Cape Agulhas
The village of L'Agulhas sits at the southernmost point of the African continent, where the Atlantic and Indian Oceans officially meet. A lighthouse, a boulder-strewn coast, and a simple monument marking the tip.
Town Info
- ProvinceWestern Cape
- DistrictOverberg District Municipality
- MunicipalityCape Agulhas Local Municipality
- Postal Code7287
About the Town
L'Agulhas is the southernmost settlement in Africa, 30 kilometres south of Bredasdorp on the Agulhas Plain. The name comes from the Portuguese word for needles, a reference to the needle-like rocks and the magnetic anomaly that confused early navigators whose compasses showed no variation here. The Portuguese were the first Europeans to round the cape in the late 1400s.
What stands at the tip today is a simple granite monument, a plaque marking the meeting point of the two oceans, and the Agulhas Lighthouse built in 1848. The lighthouse is the second oldest working lighthouse in South Africa and is open to the public. On a clear day from the top you can see the coastline curving away in both directions. The surrounding shore is boulder fields and fynbos, not beach. It is a working coastline, not a resort.
The town itself is a quiet holiday village with a few streets of modest houses, a shop, a couple of restaurants, and accommodation options running from caravan park to guesthouse.
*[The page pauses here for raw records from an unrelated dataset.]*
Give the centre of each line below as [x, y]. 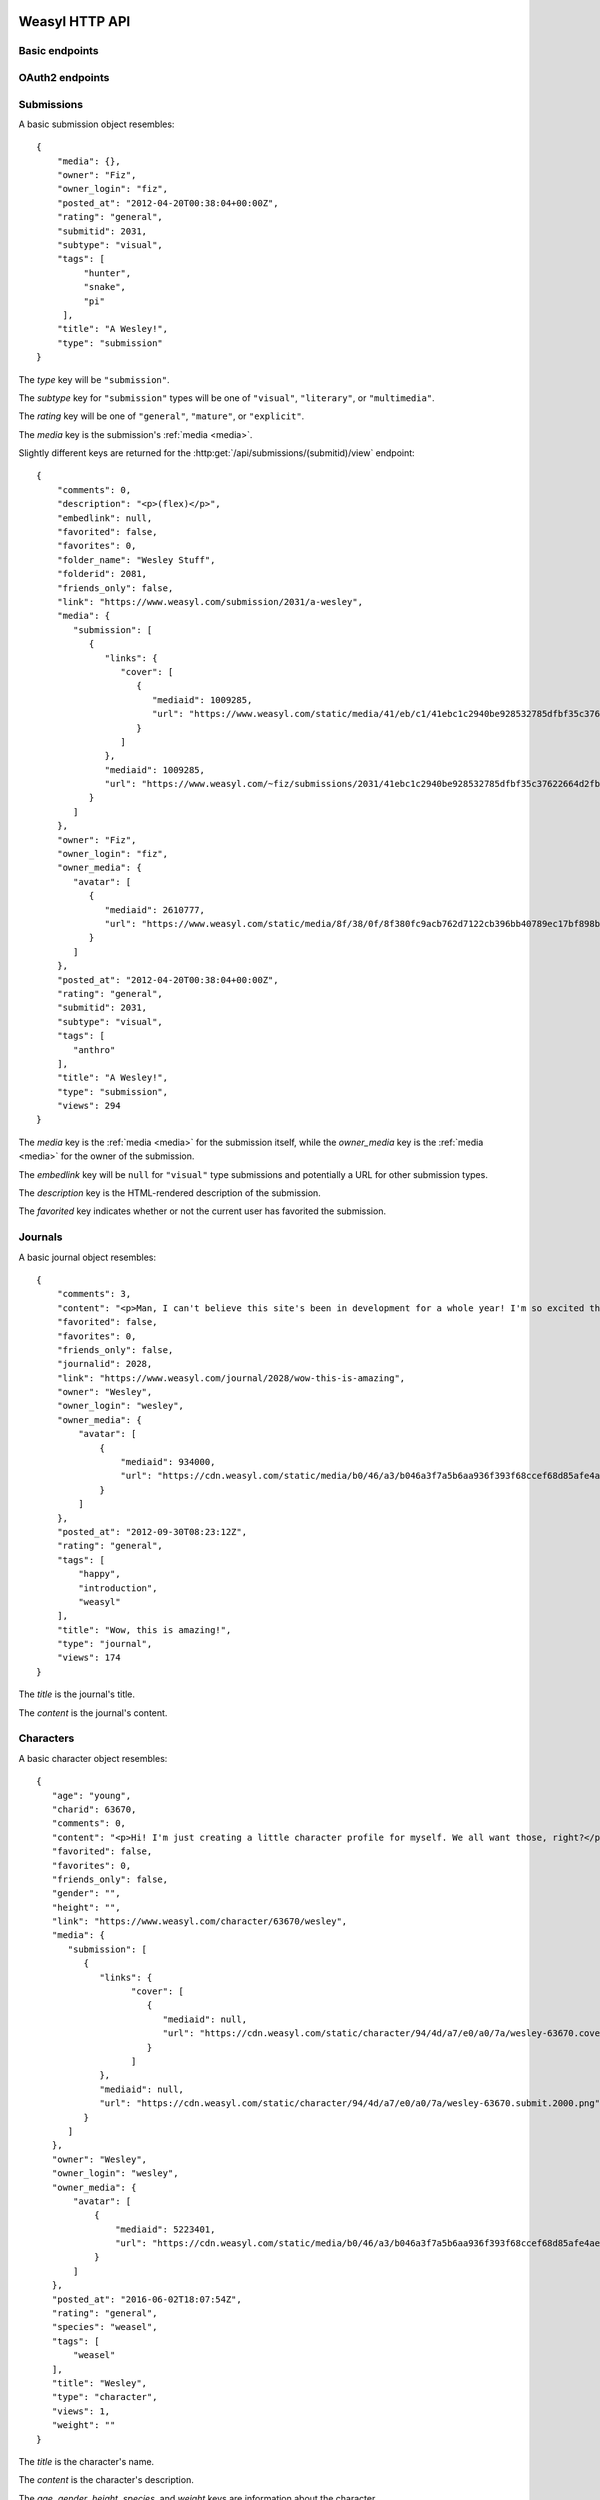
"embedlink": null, [104, 518]
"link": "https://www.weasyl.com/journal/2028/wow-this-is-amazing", [231, 1378]
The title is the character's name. [86, 2461]
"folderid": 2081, [102, 574]
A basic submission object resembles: [96, 124]
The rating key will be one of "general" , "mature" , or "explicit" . [161, 416]
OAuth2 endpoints [64, 77]
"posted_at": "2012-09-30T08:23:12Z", [152, 1531]
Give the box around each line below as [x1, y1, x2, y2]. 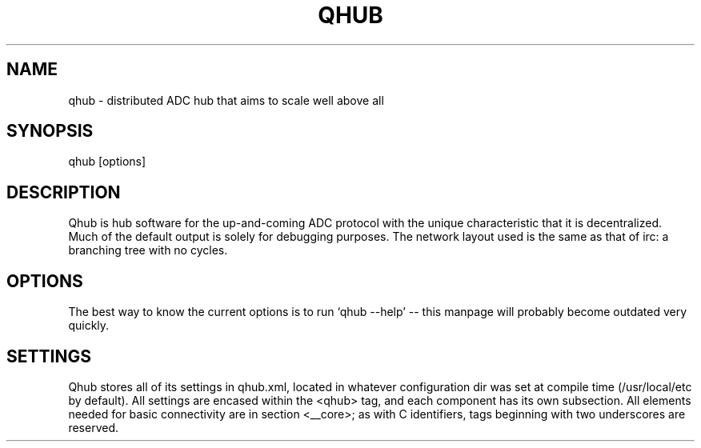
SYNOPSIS [6, 121, 94, 142]
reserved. [68, 420, 118, 434]
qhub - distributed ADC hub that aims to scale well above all [68, 93, 384, 107]
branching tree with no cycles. [68, 243, 228, 258]
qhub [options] [68, 154, 146, 169]
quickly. [68, 318, 110, 333]
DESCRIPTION [6, 182, 121, 202]
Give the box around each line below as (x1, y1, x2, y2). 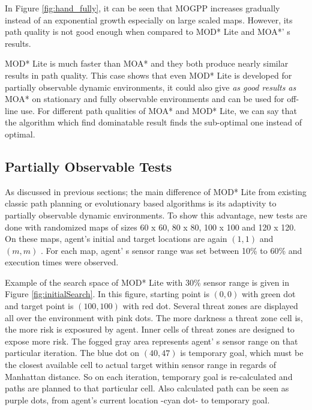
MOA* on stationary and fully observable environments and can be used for (5, 92, 284, 105)
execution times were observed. (5, 256, 119, 268)
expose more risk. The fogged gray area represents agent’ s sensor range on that (5, 334, 298, 347)
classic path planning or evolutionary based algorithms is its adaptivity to (5, 197, 277, 210)
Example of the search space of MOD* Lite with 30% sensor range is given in (5, 276, 289, 288)
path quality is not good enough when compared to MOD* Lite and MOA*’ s (5, 25, 290, 38)
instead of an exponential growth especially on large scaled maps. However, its (5, 13, 293, 26)
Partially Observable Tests (5, 157, 172, 175)
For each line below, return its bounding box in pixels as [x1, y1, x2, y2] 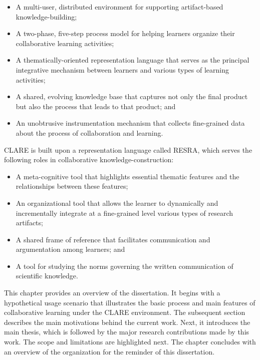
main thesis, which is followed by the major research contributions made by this [4, 326, 249, 337]
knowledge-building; [16, 11, 77, 22]
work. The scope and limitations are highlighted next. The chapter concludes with [4, 336, 256, 347]
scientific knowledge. [16, 270, 78, 281]
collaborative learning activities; [16, 38, 114, 48]
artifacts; [16, 217, 43, 228]
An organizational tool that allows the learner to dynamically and [16, 197, 218, 208]
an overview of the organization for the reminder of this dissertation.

The rocky intertidal zone around the point is rich with marine life. The Agulhas National Park protects the surrounding coastal fynbos. Whale watching is good from July to December from the cliff paths near the lighthouse.
There is a particular kind of stillness at the tip on a windless morning. Standing at the bottom of Africa with nothing between you and Antarctica. The monument is not grand. It does not need to be.